EXTRACTED MATERIAL below:

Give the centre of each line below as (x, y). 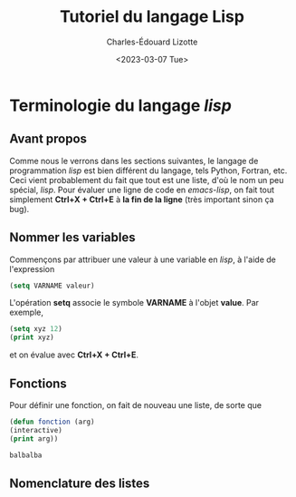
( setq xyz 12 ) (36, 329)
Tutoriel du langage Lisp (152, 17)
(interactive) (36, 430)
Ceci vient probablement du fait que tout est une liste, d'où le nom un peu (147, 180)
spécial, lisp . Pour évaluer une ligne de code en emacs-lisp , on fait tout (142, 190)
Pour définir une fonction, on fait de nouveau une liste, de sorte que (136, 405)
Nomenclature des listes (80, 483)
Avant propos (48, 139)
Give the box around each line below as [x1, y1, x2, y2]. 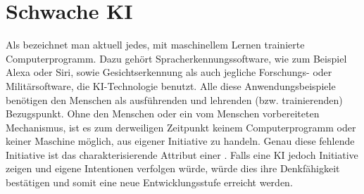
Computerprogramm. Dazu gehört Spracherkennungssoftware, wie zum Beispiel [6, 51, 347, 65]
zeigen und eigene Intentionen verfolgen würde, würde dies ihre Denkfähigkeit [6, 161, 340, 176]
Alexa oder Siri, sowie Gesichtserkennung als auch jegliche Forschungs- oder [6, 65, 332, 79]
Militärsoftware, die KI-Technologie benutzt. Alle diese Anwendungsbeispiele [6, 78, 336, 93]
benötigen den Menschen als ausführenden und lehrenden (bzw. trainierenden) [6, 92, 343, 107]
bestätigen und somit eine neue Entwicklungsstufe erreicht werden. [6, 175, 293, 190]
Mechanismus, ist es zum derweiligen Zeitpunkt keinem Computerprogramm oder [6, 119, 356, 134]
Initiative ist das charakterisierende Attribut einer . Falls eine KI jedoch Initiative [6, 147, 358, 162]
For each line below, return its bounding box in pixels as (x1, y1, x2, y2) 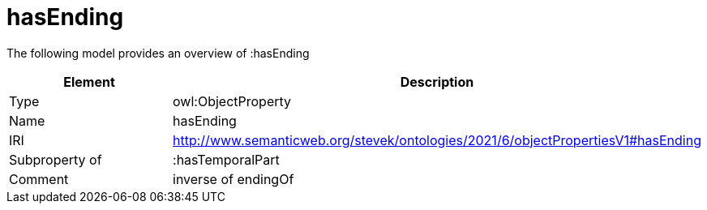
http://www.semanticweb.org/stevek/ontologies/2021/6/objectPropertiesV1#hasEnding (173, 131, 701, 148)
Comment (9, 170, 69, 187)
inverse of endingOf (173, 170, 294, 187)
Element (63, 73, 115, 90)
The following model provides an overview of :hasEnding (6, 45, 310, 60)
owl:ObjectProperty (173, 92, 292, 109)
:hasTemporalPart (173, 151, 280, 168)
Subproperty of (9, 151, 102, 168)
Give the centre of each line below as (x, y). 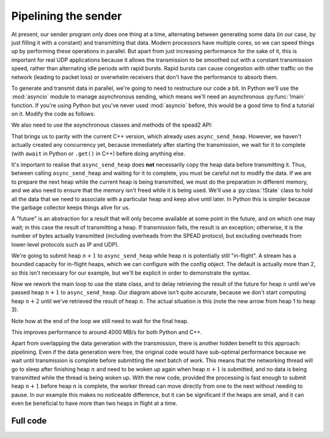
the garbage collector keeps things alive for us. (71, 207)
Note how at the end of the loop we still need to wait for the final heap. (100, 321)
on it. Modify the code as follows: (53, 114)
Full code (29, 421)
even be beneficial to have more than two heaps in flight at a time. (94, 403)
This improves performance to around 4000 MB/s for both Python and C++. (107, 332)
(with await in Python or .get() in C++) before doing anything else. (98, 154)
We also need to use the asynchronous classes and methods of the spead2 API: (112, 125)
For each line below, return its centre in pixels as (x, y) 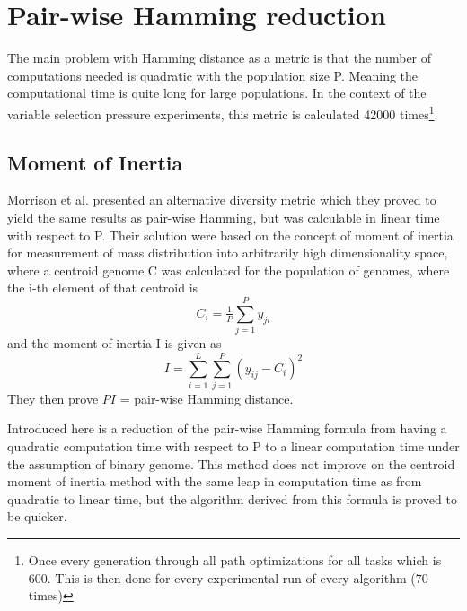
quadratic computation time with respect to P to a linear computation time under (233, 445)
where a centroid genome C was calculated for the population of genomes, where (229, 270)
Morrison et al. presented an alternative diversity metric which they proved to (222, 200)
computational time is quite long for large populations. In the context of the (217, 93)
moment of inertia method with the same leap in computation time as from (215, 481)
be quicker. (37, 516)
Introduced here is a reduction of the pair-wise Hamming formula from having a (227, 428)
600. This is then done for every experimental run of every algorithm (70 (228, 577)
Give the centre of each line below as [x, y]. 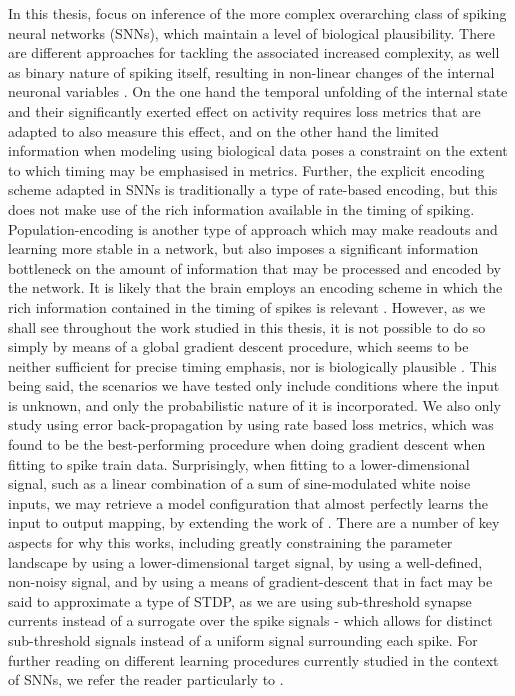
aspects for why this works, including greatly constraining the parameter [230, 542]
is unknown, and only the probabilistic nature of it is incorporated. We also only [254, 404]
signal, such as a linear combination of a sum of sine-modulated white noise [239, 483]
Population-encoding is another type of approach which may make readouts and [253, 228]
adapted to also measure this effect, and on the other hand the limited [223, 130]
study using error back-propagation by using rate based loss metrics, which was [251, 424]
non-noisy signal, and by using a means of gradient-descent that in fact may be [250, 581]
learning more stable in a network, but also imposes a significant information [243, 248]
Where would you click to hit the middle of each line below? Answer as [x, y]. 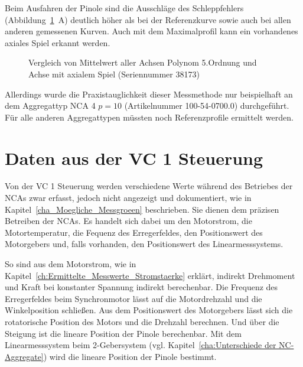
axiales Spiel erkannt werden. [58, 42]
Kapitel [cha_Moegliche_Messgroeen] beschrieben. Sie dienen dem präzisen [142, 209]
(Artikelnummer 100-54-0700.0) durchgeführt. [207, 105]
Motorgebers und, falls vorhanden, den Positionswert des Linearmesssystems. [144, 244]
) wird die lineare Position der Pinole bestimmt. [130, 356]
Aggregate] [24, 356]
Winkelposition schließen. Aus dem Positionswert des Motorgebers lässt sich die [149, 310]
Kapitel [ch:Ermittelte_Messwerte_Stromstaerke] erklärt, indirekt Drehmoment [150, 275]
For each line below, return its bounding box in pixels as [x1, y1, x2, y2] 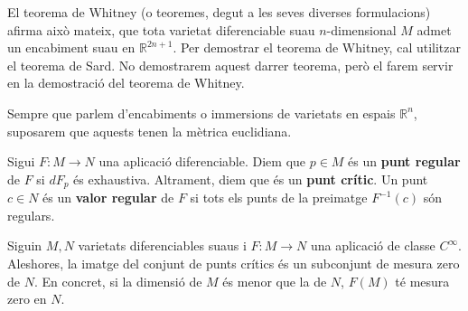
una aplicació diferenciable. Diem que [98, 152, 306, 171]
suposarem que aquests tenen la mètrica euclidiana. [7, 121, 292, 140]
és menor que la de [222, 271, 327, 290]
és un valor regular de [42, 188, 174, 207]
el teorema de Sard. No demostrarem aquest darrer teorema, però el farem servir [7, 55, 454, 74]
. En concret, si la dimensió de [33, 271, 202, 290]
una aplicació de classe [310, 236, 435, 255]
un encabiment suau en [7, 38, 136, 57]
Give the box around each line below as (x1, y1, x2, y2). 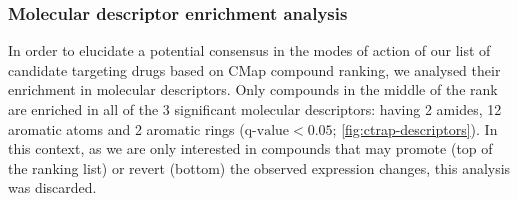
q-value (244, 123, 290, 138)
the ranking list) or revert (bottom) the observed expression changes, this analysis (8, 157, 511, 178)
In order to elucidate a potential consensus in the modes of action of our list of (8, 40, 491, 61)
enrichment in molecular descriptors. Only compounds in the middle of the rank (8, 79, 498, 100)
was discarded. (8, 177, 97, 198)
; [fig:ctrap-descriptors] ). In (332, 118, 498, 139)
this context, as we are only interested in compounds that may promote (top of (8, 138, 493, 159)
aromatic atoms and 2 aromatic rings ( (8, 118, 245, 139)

End of EXTRACTED MATERIAL.
EXTRACTED MATERIAL below:

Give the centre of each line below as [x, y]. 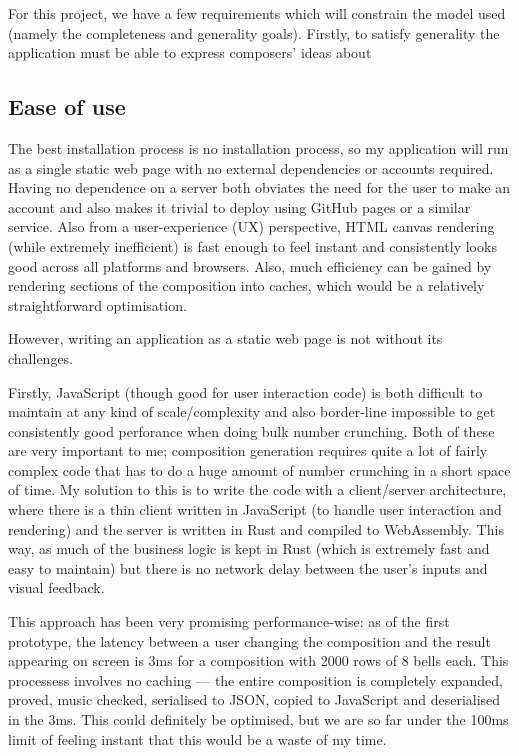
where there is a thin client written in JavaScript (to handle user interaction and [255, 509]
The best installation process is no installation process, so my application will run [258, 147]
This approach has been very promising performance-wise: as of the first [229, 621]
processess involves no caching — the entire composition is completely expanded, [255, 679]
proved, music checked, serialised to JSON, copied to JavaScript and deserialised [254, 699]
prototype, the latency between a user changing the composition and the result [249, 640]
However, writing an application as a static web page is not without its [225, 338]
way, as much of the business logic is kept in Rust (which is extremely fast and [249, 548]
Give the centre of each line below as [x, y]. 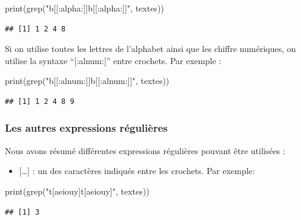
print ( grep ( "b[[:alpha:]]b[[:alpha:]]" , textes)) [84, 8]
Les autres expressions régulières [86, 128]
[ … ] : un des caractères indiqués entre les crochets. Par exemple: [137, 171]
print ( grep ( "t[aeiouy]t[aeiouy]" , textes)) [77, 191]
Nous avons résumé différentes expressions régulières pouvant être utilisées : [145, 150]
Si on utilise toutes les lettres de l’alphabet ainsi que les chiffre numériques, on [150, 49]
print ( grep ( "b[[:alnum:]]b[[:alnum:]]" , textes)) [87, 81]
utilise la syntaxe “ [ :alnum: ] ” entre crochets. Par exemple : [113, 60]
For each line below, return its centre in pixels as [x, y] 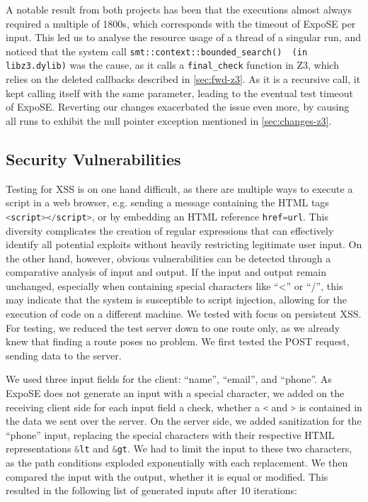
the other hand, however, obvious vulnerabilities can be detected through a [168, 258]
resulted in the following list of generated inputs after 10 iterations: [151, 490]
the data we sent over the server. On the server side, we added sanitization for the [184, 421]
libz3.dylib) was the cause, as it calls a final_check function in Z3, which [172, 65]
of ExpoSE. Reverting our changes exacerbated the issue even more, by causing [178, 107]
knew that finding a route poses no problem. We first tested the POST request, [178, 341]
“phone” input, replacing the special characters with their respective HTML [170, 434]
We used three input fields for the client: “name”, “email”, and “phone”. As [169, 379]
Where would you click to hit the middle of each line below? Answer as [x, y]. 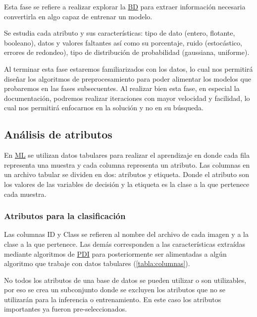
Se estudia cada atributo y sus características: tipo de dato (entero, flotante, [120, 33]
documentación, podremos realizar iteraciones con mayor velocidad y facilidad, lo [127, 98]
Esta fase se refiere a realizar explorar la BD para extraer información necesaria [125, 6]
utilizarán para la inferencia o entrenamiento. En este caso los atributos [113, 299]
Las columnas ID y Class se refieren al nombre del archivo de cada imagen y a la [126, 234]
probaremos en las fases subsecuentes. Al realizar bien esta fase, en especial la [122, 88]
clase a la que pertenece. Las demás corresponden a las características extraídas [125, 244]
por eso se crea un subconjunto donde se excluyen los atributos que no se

End of EXTRACTED MATERIAL.
EXTRACTED MATERIAL below:

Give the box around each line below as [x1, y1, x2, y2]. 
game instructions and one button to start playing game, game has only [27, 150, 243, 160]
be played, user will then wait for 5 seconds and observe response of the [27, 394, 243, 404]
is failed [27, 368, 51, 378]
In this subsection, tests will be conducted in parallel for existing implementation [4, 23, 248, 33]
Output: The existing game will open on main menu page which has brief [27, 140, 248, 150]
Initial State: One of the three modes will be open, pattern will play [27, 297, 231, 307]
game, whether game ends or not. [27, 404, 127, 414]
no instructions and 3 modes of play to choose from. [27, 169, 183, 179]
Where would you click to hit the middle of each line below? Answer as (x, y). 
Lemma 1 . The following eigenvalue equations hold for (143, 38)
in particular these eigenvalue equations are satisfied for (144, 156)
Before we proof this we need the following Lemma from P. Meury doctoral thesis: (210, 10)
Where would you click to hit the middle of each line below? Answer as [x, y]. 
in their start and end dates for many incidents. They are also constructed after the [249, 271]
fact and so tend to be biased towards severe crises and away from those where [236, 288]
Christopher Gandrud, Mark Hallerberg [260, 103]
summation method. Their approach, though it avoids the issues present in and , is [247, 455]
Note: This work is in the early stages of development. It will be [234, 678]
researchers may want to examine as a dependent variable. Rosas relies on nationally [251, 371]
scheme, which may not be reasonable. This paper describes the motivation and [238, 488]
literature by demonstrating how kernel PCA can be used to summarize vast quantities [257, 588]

End of EXTRACTED MATERIAL.

#### [GOAL OF THE EXERCISE]
Every line above from the line with "benötigen den Menschen" to the line with "Initiative ist das", both included, must be reproduced exactly, and no other line may appear.

#### [SOLUTION BELOW]
benötigen den Menschen als ausführenden und lehrenden (bzw. trainierenden) [6, 92, 343, 107]
bestätigen und somit eine neue Entwicklungsstufe erreicht werden. [6, 175, 293, 190]
Mechanismus, ist es zum derweiligen Zeitpunkt keinem Computerprogramm oder [6, 119, 356, 134]
Initiative ist das charakterisierende Attribut einer . Falls eine KI jedoch Initiative [6, 147, 358, 162]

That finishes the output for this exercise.